:: ACTIVITY ::
Transcribe the records below exactly, leaving out any pictures.
INPUT DATA Block Start
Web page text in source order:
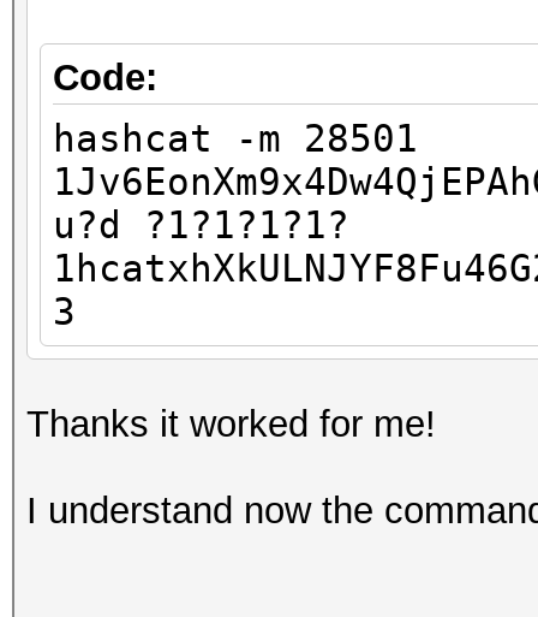
Code:
hashcat -m 28501
u?d ?1?1?1?1?
3
Thanks it worked for me!
I understand now the
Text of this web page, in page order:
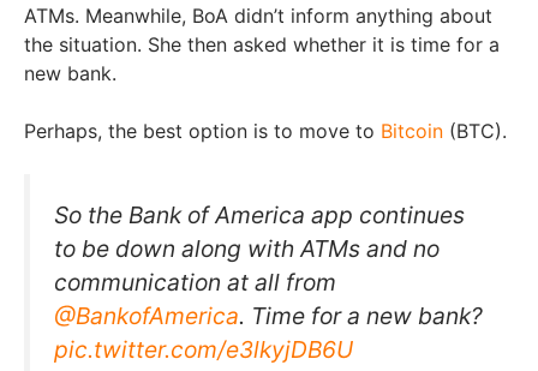
ATMs. Meanwhile, BoA didn’t inform anything about
the situation. She then asked whether it is time for a
new bank.
Perhaps, the best option is to move to Bitcoin (BTC).
So the Bank of America app continues
to be down along with ATMs and no
communication at all from
@BankofAmerica. Time for a new bank?
pic.twitter.com/e3lkyjDB6U
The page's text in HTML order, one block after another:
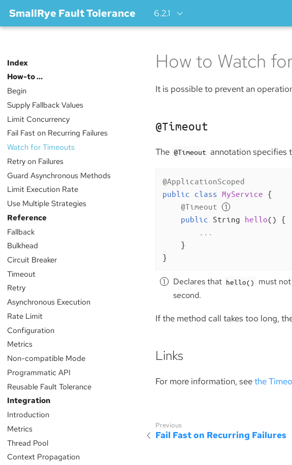
SmallRye Fault Tolerance 6.2.1
Index
How-to …​
Begin
Supply Fallback Values
Limit Concurrency
Fail Fast on Recurring Failures
Watch for Timeouts
Retry on Failures
Guard Asynchronous Methods
Limit Execution Rate
Use Multiple Strategies
Reference
Fallback
Bulkhead
Circuit Breaker
Timeout
Retry
Asynchronous Execution
Rate Limit
Configuration
Metrics
Non-compatible Mode
Programmatic API
Reusable Fault Tolerance
Integration
Introduction
Metrics
Thread Pool
Context Propagation
How to Watch
It is possible to prevent an
@Timeout
The @Timeout annotation specifies
@ApplicationScoped
public class MyService {
@Timeout
public String hello()
{
    }
}
Declares that hello()
must
second.
If the method call takes too long,
Links
For more information, seethe
Fail Fast on Recurring Failures
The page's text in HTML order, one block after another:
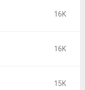
16K
16K
15K
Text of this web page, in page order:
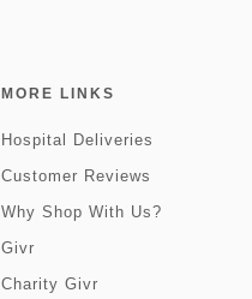
MORE LINKS
Hospital Deliveries
Customer Reviews
Why Shop With Us?
Givr
Charity Givr
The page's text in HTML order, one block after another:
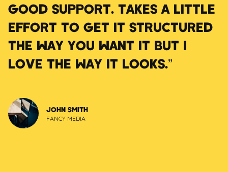
GOOD SUPPORT. TAKES A LITTLE
EFFORT TO GET IT STRUCTURED
THE WAY YOU WANT IT BUT I
LOVE THE WAY IT LOOKS.”
JOHN SMITH
FANCY MEDIA
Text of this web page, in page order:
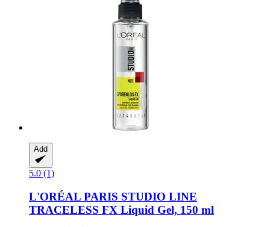
Add
5.0 (1)
L'ORÉAL PARIS STUDIO LINE
TRACELESS FX Liquid Gel, 150 ml
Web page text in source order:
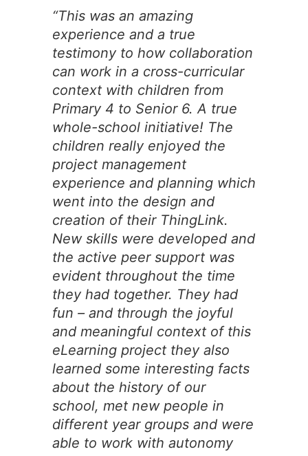
“This was an amazing
experience and a true
testimony to how collaboration
can work in a cross-curricular
context with children from
Primary 4 to Senior 6. A true
whole-school initiative! The
children really enjoyed the
project management
experience and planning which
went into the design and
creation of their ThingLink.
New skills were developed and
the active peer support was
evident throughout the time
they had together. They had
fun – and through the joyful
and meaningful context of this
eLearning project they also
learned some interesting facts
about the history of our
school, met new people in
different year groups and were
able to work with autonomy
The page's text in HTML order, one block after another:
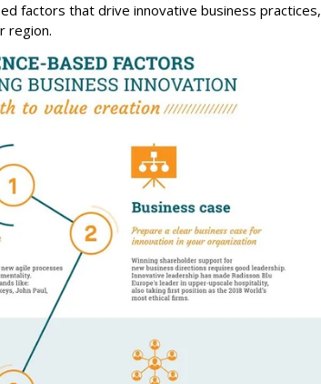
factors that drive innovative business practices,
region.
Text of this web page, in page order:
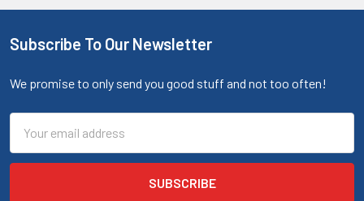
Subscribe To Our Newsletter
We promise to only send you good stuff and not too often!
Address
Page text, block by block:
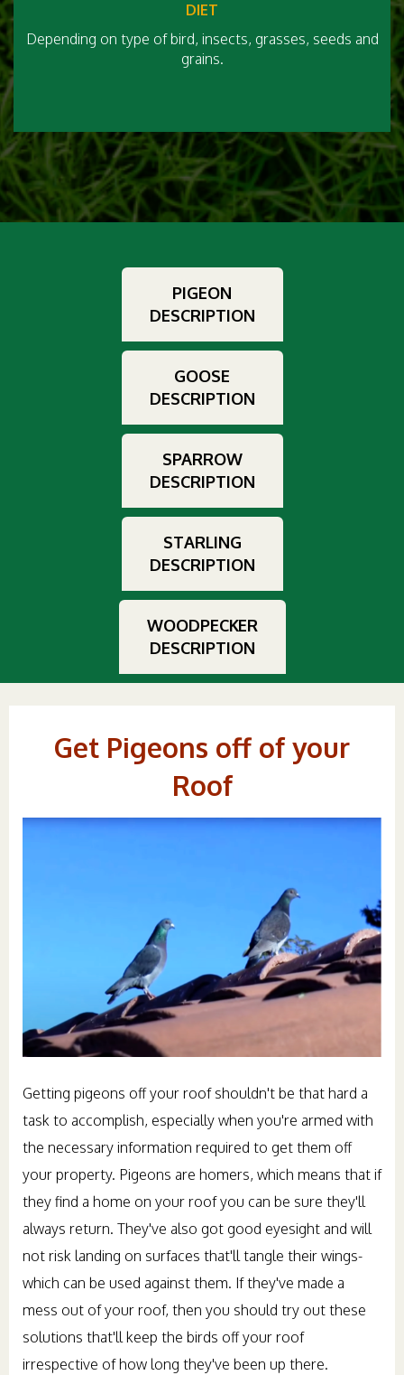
INPUT DATA Block End
:: EXPECTED ANSWER ::
Web page text in source order:
Code:
hashcat -m 28501
u?d ?1?1?1?1?
3
Thanks it worked for me!
I understand now the
Text of this web page, in page order:
ATMs. Meanwhile, BoA didn’t inform anything about
the situation. She then asked whether it is time for a
new bank.
Perhaps, the best option is to move to Bitcoin (BTC).
So the Bank of America app continues
to be down along with ATMs and no
communication at all from
@BankofAmerica. Time for a new bank?
pic.twitter.com/e3lkyjDB6U
The page's text in HTML order, one block after another:
SmallRye Fault Tolerance 6.2.1
Index
How-to …​
Begin
Supply Fallback Values
Limit Concurrency
Fail Fast on Recurring Failures
Watch for Timeouts
Retry on Failures
Guard Asynchronous Methods
Limit Execution Rate
Use Multiple Strategies
Reference
Fallback
Bulkhead
Circuit Breaker
Timeout
Retry
Asynchronous Execution
Rate Limit
Configuration
Metrics
Non-compatible Mode
Programmatic API
Reusable Fault Tolerance
Integration
Introduction
Metrics
Thread Pool
Context Propagation
How to Watch
It is possible to prevent an
@Timeout
The @Timeout annotation specifies
@ApplicationScoped
public class MyService {
@Timeout
public String hello()
{
    }
}
Declares that hello()
must
second.
If the method call takes too long,
Links
For more information, seethe
Fail Fast on Recurring Failures
The page's text in HTML order, one block after another:
16K
16K
15K
Text of this web page, in page order:
MORE LINKS
Hospital Deliveries
Customer Reviews
Why Shop With Us?
Givr
Charity Givr
The page's text in HTML order, one block after another:
GOOD SUPPORT. TAKES A LITTLE
EFFORT TO GET IT STRUCTURED
THE WAY YOU WANT IT BUT I
LOVE THE WAY IT LOOKS.”
JOHN SMITH
FANCY MEDIA
Text of this web page, in page order:
Add
5.0 (1)
L'ORÉAL PARIS STUDIO LINE
TRACELESS FX Liquid Gel, 150 ml
Web page text in source order:
“This was an amazing
experience and a true
testimony to how collaboration
can work in a cross-curricular
context with children from
Primary 4 to Senior 6. A true
whole-school initiative! The
children really enjoyed the
project management
experience and planning which
went into the design and
creation of their ThingLink.
New skills were developed and
the active peer support was
evident throughout the time
they had together. They had
fun – and through the joyful
and meaningful context of this
eLearning project they also
learned some interesting facts
about the history of our
school, met new people in
different year groups and were
able to work with autonomy
The page's text in HTML order, one block after another:
factors that drive innovative business practices,
region.
Text of this web page, in page order:
Subscribe To Our Newsletter
We promise to only send you good stuff and not too often!
Address
Page text, block by block:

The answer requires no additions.